What this task involves »
Filter the entries down to the lines holding "tile", then copy those lines.

Material provided »
=== Begin Enclosure ===
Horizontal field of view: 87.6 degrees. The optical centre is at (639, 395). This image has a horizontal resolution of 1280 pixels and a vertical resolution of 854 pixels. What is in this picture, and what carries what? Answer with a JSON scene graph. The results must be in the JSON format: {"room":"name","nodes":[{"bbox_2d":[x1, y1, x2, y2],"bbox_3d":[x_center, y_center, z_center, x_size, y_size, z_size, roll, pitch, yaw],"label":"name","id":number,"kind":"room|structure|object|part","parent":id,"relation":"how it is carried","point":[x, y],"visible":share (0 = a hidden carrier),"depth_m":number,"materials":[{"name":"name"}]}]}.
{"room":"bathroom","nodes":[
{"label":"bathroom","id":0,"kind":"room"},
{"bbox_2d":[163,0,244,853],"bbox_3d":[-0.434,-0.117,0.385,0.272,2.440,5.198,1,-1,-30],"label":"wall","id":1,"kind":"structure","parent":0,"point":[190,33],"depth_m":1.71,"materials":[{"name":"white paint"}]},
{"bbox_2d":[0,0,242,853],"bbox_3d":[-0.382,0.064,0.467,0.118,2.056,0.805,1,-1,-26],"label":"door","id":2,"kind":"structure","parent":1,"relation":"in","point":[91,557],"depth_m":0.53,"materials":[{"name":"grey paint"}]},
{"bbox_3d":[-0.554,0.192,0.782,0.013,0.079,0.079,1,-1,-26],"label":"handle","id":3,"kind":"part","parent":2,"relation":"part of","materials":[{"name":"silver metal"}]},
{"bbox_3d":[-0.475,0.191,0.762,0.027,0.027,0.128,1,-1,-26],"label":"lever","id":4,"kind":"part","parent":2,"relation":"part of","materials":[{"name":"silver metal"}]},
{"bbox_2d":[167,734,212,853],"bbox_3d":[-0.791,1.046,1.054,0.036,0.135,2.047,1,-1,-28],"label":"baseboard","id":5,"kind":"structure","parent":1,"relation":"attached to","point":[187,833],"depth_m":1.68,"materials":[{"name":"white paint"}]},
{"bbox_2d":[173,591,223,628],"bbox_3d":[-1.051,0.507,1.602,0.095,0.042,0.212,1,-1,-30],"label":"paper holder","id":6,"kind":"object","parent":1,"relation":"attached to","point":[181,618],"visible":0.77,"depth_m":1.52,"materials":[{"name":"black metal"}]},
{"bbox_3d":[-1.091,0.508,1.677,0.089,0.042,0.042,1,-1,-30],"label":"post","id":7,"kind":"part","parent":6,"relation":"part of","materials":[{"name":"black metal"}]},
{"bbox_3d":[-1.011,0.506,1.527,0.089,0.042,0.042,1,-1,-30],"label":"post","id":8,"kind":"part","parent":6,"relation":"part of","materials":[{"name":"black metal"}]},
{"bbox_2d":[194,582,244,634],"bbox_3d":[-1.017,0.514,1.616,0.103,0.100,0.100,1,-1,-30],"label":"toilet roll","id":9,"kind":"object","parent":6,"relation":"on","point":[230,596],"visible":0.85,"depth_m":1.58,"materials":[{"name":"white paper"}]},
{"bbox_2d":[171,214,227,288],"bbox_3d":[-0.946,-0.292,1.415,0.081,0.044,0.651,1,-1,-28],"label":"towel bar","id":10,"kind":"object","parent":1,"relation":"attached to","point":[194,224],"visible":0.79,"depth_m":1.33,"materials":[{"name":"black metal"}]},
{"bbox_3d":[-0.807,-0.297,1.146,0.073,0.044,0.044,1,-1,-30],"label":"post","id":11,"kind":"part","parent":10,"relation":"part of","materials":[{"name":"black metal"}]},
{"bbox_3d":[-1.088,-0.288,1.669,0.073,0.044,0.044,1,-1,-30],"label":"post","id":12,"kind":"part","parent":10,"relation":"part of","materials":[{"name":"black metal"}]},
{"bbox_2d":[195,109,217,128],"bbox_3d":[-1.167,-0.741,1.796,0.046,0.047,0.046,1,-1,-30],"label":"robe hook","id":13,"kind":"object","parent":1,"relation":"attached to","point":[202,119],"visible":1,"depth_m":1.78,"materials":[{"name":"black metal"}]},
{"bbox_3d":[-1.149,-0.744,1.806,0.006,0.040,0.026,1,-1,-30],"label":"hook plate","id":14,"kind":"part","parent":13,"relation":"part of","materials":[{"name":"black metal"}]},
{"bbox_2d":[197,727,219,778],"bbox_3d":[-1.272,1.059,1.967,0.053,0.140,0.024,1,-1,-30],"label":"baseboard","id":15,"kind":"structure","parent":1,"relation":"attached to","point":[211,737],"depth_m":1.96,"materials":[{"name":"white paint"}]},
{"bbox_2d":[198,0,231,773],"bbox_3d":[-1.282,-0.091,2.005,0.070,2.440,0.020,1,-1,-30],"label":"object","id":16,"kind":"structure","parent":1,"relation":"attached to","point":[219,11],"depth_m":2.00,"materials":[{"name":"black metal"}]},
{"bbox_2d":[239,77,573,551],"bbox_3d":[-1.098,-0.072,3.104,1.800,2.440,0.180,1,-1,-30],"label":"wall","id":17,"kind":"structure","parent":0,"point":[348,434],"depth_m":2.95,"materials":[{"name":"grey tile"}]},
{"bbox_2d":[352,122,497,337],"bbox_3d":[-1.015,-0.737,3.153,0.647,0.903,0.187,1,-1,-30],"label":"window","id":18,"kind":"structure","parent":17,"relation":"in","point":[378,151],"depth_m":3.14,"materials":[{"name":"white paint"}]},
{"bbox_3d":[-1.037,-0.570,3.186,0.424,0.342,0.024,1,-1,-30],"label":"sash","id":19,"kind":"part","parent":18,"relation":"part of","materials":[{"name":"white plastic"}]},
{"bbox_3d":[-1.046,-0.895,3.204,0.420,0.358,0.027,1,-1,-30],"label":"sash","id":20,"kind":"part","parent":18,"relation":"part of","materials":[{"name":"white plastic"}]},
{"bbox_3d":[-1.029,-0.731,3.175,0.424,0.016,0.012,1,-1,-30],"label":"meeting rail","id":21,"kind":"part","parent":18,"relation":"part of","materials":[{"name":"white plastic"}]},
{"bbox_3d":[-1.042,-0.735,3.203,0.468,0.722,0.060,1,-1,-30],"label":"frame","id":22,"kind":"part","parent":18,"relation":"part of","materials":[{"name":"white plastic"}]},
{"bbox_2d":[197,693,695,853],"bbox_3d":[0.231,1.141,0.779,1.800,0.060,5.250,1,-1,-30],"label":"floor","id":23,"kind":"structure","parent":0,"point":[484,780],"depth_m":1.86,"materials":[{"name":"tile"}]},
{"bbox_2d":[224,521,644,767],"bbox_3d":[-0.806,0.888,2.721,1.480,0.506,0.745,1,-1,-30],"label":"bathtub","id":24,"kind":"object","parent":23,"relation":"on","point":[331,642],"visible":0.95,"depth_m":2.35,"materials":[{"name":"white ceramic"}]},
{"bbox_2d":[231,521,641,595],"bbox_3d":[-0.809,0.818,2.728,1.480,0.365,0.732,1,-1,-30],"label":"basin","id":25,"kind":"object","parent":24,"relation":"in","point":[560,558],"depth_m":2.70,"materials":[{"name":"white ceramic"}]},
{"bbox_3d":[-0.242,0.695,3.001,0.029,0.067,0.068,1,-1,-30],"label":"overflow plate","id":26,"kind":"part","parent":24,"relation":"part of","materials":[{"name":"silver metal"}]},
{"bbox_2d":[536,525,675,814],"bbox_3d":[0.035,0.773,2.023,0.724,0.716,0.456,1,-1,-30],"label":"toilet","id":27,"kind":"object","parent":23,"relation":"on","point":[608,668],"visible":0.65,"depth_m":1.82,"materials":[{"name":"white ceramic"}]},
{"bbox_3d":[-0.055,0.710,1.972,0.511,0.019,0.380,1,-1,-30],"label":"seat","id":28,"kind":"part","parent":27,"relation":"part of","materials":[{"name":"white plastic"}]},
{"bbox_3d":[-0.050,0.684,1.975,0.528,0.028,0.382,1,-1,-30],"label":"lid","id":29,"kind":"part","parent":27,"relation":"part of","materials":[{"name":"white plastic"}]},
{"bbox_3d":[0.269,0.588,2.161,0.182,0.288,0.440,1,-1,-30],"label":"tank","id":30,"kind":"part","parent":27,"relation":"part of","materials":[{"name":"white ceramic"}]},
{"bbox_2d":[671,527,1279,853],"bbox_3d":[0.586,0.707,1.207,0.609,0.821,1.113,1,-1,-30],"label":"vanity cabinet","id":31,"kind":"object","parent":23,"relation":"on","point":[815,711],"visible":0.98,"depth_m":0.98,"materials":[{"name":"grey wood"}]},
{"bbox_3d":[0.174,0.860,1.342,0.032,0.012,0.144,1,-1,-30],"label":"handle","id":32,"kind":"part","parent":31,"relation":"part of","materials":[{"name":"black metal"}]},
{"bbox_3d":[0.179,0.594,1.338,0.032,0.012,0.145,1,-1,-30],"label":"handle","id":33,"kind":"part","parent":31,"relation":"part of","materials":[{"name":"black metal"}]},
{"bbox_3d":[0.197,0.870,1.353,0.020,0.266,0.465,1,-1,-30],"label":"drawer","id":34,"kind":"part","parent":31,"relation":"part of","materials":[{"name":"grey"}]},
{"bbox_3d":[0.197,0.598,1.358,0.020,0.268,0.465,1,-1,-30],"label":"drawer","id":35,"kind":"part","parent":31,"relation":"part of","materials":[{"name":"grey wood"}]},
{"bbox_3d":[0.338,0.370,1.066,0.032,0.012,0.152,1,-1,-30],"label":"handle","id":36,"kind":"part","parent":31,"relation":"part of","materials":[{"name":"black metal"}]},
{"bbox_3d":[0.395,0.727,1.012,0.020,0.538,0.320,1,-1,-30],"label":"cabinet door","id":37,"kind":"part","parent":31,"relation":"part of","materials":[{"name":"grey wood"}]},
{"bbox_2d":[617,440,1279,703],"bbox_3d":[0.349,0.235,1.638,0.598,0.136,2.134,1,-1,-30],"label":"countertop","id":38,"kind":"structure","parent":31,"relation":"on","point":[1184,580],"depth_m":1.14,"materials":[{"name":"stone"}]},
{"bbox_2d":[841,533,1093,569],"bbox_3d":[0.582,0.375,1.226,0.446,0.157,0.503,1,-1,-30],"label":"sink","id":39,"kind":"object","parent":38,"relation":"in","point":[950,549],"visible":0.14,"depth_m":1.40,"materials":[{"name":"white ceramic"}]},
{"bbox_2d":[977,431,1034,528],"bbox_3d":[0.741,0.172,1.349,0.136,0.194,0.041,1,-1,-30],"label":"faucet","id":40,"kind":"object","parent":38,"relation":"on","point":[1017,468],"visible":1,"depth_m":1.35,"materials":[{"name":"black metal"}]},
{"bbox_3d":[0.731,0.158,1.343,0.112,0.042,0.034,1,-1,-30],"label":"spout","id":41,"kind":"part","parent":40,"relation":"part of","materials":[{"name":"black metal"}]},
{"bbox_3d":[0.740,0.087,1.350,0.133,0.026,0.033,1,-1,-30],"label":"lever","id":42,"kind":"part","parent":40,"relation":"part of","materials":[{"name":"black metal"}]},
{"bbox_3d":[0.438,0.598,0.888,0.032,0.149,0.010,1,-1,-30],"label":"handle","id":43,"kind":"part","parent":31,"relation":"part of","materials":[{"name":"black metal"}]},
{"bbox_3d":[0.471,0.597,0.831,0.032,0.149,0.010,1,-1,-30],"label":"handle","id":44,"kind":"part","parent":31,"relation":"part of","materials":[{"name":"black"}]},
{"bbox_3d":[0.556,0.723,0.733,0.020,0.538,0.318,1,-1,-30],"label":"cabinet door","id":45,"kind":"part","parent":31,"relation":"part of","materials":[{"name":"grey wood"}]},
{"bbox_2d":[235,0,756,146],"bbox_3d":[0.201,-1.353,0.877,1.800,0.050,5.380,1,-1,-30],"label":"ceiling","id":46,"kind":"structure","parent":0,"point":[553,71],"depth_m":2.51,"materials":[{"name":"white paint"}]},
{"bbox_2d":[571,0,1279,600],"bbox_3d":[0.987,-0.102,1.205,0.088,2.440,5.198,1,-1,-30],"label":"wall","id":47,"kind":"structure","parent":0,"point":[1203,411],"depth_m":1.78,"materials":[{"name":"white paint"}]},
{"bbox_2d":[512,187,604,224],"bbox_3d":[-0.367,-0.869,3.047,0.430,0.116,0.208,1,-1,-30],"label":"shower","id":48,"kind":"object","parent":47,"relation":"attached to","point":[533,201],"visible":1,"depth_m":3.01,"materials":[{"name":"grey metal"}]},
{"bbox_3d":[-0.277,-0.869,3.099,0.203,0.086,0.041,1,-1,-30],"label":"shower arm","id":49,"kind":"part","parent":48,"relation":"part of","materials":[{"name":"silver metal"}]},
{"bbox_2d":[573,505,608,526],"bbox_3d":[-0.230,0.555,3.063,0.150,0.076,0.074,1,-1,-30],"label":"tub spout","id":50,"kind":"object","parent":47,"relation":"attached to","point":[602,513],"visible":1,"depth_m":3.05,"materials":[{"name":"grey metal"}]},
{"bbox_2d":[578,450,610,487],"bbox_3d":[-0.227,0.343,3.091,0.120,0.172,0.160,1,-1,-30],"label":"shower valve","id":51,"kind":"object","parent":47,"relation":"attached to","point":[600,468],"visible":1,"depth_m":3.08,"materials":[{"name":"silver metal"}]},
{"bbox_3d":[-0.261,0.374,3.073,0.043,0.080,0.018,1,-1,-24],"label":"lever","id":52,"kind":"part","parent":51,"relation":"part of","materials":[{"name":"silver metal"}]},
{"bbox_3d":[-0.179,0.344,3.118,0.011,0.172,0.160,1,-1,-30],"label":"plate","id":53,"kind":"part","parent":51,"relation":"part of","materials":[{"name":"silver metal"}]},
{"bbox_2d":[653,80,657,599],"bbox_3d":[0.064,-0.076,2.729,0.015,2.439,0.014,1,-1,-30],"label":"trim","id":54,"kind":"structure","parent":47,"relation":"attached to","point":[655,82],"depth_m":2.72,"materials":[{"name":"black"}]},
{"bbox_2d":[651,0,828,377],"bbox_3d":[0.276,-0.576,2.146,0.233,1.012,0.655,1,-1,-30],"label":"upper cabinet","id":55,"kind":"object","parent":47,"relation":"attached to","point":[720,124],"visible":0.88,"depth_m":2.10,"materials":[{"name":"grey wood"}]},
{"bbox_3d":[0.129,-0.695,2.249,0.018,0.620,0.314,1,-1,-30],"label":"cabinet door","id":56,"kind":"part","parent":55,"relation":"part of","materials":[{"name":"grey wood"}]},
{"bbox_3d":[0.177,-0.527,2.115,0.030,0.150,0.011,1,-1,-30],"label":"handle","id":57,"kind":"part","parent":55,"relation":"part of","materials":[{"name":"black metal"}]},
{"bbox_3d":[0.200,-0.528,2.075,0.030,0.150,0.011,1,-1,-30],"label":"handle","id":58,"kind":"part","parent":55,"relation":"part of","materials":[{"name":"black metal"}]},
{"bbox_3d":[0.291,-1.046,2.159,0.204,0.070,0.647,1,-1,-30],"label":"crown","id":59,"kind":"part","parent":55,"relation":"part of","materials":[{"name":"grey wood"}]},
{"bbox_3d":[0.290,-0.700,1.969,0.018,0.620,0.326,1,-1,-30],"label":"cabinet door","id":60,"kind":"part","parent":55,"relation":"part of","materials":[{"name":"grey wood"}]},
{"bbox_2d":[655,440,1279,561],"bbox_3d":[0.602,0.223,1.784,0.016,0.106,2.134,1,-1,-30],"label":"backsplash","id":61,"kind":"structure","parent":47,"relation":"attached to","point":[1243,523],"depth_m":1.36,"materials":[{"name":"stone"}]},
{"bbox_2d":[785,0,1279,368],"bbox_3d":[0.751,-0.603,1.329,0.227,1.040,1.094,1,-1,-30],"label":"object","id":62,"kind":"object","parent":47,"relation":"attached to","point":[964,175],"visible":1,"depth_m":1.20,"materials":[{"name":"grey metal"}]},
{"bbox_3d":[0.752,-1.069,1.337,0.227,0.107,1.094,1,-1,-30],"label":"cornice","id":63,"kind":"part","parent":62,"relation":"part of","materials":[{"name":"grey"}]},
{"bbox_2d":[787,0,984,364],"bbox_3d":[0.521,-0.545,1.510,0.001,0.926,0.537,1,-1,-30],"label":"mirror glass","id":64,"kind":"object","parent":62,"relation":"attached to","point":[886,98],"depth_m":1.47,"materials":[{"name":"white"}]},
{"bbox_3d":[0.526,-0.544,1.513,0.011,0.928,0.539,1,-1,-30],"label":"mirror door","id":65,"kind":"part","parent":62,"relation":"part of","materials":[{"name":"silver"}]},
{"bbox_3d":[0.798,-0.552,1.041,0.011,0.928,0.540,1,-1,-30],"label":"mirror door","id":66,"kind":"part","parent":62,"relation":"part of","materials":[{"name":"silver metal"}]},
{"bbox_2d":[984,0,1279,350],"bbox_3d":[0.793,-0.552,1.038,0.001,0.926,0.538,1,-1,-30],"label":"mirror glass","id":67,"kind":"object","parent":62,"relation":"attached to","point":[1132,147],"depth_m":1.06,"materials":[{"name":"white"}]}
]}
=== End Enclosure ===
Your response »
{"bbox_2d":[239,77,573,551],"bbox_3d":[-1.098,-0.072,3.104,1.800,2.440,0.180,1,-1,-30],"label":"wall","id":17,"kind":"structure","parent":0,"point":[348,434],"depth_m":2.95,"materials":[{"name":"grey tile"}]},
{"bbox_2d":[197,693,695,853],"bbox_3d":[0.231,1.141,0.779,1.800,0.060,5.250,1,-1,-30],"label":"floor","id":23,"kind":"structure","parent":0,"point":[484,780],"depth_m":1.86,"materials":[{"name":"tile"}]},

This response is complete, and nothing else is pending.